In comparison to other medications used to treat bipolar disorder, CBD appears to have a more favorable safety and tolerability profile. Side effects of CBD are generally mild and infrequent, with the most commonly reported symptoms, including sleepiness, diarrhea, and increased body temperature.
Antipsychotics and mood stabilizers, on the other hand, are associated with severe side effects (e.g. sedation, seizures, liver damage etc.), which are known to contribute to nonadherence. While antidepressants are considered safe, their use should be closely supervised by a psychiatrist as, for some people, antidepressants trigger manic episodes and rapid cycling.
The World Health Organisation (WHO) has reported that there is no evidence to suggest the potential for dependence or abuse with CBD, and the potential for toxicity is very low (e.g. you cannot have a lethal dose of CBD). However, it's important to remember that marijuana is addictive and can cause adverse effects at high doses.
Although the prevalence of cannabis use among patients with bipolar disorder is relatively high, and several studies have reported that marijuana use precedes the onset of bipolar disorder, a specific cause-and-effect relationship has not yet been established.
So what does the research say about marijuana as a treatment for bipolar disorder? In particular, does smoking make bipolar worse?
A study published in 2010 found that orally administered CBD was ineffective in the treatment of mania symptoms, such as hyperactivity and irritability. Patients with bipolar disorder showed improvement in symptoms while taking CBD in conjunction with antipsychotic medication (olanzapine), but showed no additional benefits with CBD alone.
Not only have studies found the CBD is not effective in managing manic episodes, a meta-analysis published in 2015 also suggests that marijuana use may trigger manic episodes and worsen the symptoms of mania in patients with bipolar disorder. One 2009 study found that cannabis users with bipolar disorder experienced higher levels of overall illness severity and lower levels of life satisfaction compared with non-users, including a lower probability of having a relationship.

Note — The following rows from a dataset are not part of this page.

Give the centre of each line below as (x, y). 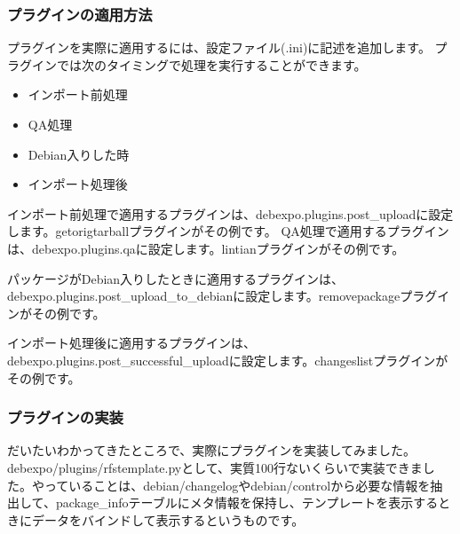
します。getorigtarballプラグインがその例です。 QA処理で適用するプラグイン (228, 231)
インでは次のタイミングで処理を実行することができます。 (199, 64)
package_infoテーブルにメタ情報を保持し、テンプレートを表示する (247, 503)
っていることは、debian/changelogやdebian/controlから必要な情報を (237, 485)
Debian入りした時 (79, 154)
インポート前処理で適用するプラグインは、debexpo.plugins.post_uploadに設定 (230, 213)
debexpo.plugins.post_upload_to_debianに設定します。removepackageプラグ (222, 296)
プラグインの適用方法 (80, 14)
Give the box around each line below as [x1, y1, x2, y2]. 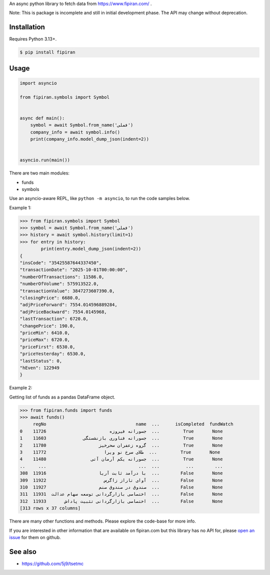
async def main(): [19, 115, 65, 121]
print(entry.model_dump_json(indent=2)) [40, 246, 141, 252]
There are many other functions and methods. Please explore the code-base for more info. [9, 518, 196, 524]
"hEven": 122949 [19, 365, 60, 370]
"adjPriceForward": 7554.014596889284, [19, 302, 117, 307]
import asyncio [19, 80, 57, 86]
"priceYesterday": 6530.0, [19, 351, 86, 357]
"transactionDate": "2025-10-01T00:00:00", [19, 267, 128, 272]
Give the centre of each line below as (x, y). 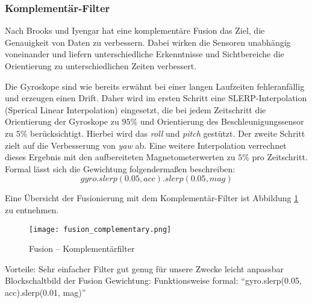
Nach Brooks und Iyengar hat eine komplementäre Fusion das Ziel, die (135, 30)
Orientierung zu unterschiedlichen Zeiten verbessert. (101, 66)
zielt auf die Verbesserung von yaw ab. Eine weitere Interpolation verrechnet (146, 145)
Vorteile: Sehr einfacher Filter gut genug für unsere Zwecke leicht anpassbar (145, 268)
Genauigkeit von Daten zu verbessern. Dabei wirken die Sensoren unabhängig (148, 42)
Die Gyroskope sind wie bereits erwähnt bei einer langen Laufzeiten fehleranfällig (155, 86)
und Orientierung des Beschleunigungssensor (222, 121)
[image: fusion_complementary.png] (100, 229)

A systematic review published in 2020 reported similar findings and strongly advised against prescribing high-THC formulations to patients with psychotic disorders, particularly with youth.
A meta-analysis published in 2019, found that suicide rates were slightly higher among bipolar patients who used marijuana than those who didn't. The study involved 6,375 subjects from 11 studies, and its findings were supported by an earlier review conducted in 2015.

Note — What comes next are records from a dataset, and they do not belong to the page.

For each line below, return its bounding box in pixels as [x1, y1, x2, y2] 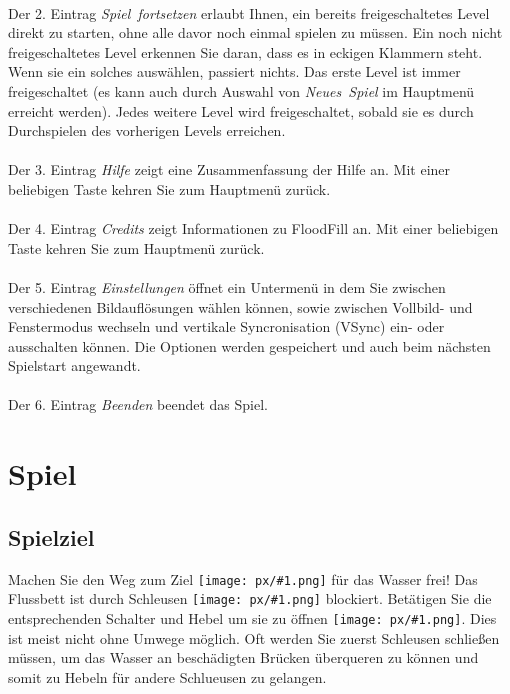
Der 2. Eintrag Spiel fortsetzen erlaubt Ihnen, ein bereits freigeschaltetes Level [8, 2, 490, 23]
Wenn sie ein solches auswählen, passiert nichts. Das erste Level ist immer [8, 61, 461, 82]
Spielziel [8, 521, 95, 552]
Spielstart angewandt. [8, 355, 141, 376]
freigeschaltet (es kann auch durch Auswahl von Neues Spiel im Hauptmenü [8, 80, 475, 101]
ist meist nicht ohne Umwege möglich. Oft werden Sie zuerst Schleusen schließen [8, 627, 500, 648]
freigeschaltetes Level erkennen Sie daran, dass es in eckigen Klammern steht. [8, 41, 483, 62]
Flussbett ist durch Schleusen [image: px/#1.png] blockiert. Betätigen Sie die [8, 588, 492, 609]
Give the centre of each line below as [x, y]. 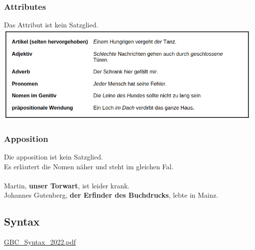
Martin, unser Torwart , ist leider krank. [67, 185]
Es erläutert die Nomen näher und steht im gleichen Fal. [89, 166]
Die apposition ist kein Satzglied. [53, 157]
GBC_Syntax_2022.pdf [40, 242]
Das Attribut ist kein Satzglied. [51, 25]
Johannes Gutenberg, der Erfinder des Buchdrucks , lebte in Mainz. [111, 195]
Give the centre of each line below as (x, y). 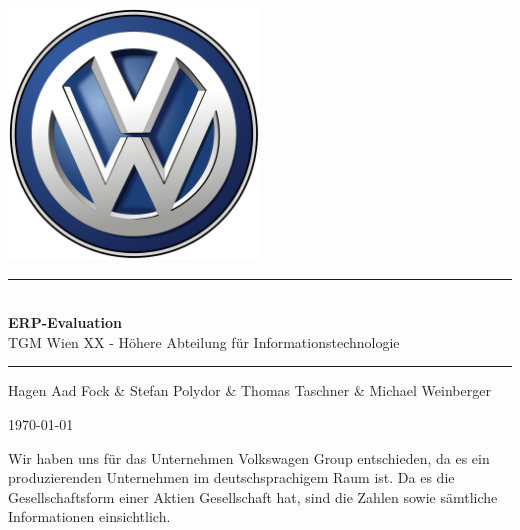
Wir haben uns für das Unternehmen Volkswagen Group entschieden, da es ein (249, 457)
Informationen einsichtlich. (89, 516)
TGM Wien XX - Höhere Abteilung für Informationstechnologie (204, 341)
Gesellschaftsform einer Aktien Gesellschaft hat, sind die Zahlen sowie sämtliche (253, 496)
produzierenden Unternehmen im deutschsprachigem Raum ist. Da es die (231, 477)
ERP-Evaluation (65, 322)
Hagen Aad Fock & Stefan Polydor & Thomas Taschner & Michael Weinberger (249, 390)
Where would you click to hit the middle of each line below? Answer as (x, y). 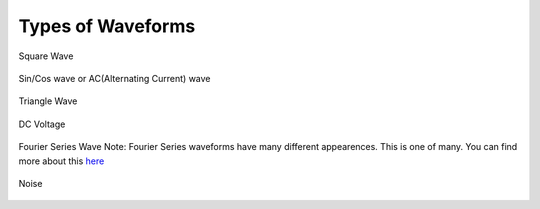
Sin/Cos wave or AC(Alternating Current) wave (114, 78)
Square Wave (46, 56)
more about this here (61, 161)
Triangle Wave (48, 101)
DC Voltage (42, 124)
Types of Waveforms (107, 26)
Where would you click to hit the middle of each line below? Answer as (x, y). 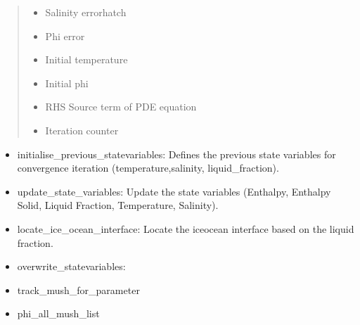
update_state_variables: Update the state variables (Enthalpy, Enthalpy (174, 191)
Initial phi (67, 83)
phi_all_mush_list (58, 313)
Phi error (65, 36)
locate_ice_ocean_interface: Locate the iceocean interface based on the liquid (186, 228)
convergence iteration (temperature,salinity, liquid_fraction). (148, 168)
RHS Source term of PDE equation (121, 107)
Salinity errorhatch (86, 12)
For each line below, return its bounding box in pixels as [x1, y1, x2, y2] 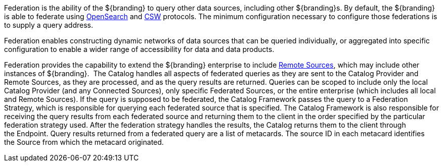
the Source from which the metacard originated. [4, 138, 164, 146]
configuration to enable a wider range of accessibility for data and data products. [4, 45, 275, 53]
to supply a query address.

This study also reported that the age of onset (e.g. when symptoms of bipolar disorder first appear) was generally younger for cannabis users than non-users. This is concerning, as early-onset is commonly associated with more severe symptoms throughout a person's life.
Smoking is a particularly harmful way of administering marijuana, as marijuana smoke contains at least 50 of the same known carcinogens found in tobacco. The smoke released when marijuana is burned can also contribute to bronchitis and impaired respiratory function in regular smokers.

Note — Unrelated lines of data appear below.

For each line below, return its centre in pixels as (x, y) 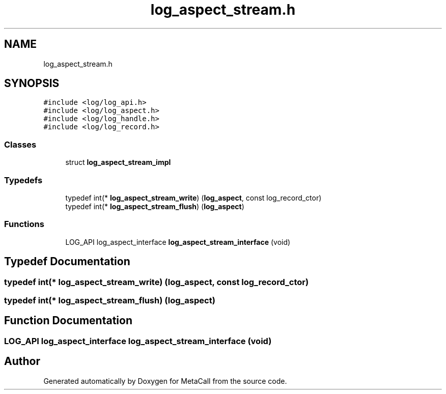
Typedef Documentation (67, 262)
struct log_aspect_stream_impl (118, 162)
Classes (20, 144)
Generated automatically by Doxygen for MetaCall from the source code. (165, 381)
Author (22, 361)
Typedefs (23, 180)
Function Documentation (68, 321)
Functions (24, 224)
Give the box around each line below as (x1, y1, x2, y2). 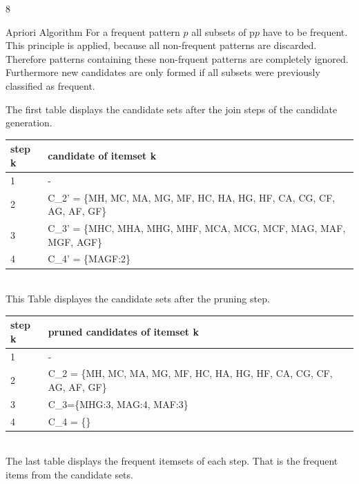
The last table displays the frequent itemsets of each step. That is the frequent (6, 454, 338, 468)
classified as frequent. (6, 78, 95, 93)
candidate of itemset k (48, 148, 157, 163)
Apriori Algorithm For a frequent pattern (6, 24, 180, 39)
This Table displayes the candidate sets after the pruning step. (6, 291, 270, 306)
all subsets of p (191, 24, 255, 39)
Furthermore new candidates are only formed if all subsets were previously (6, 65, 320, 79)
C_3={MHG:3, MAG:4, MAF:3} (48, 396, 188, 411)
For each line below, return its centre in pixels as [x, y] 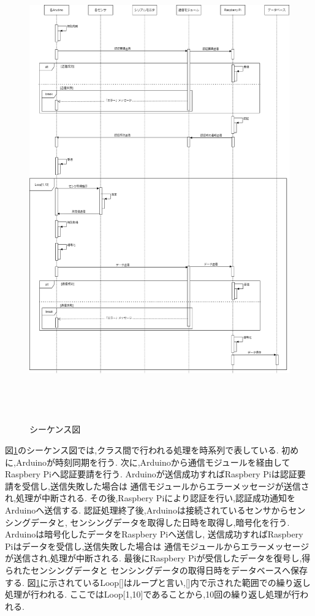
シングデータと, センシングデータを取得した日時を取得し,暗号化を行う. [147, 522]
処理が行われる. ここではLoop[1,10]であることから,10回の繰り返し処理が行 [153, 594]
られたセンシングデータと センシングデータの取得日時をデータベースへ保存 [156, 570]
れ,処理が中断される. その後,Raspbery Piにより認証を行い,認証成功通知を [150, 498]
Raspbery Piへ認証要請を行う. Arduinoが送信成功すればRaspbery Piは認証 [151, 474]
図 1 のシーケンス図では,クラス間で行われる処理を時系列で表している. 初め [152, 450]
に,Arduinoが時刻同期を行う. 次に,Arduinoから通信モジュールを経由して [148, 462]
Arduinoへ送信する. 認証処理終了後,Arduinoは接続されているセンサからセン [155, 510]

As with antidepressants, there is a potential for dependency with marijuana. Current statistics indicate that cannabis dependence syndrome occurs in around 1 in 10 users.
Several studies show that psychosis runs in families. For example, the lifetime risk of developing psychosis for a first-degree relative is up to seven times higher than the general population. If these individuals use marijuana, their risk becomes even higher.
Pre-existing genetic vulnerability may be related to the AKT1 gene or genes that control an enzyme called catechol-O-methyltransferase.
The Bottom Line
Overall, research regarding the safety and efficacy of marijuana in the management of bipolar disorders is scarce—and with contradictory and inconclusive results, it's impossible to say whether marijuana is a good or bad thing for bipolar disorder.
Preclinical and clinical evidence does hold promise for individuals who suffer from this debilitating condition. However, further research is needed on the short-term and long-term effects before any clinical recommendations can be made.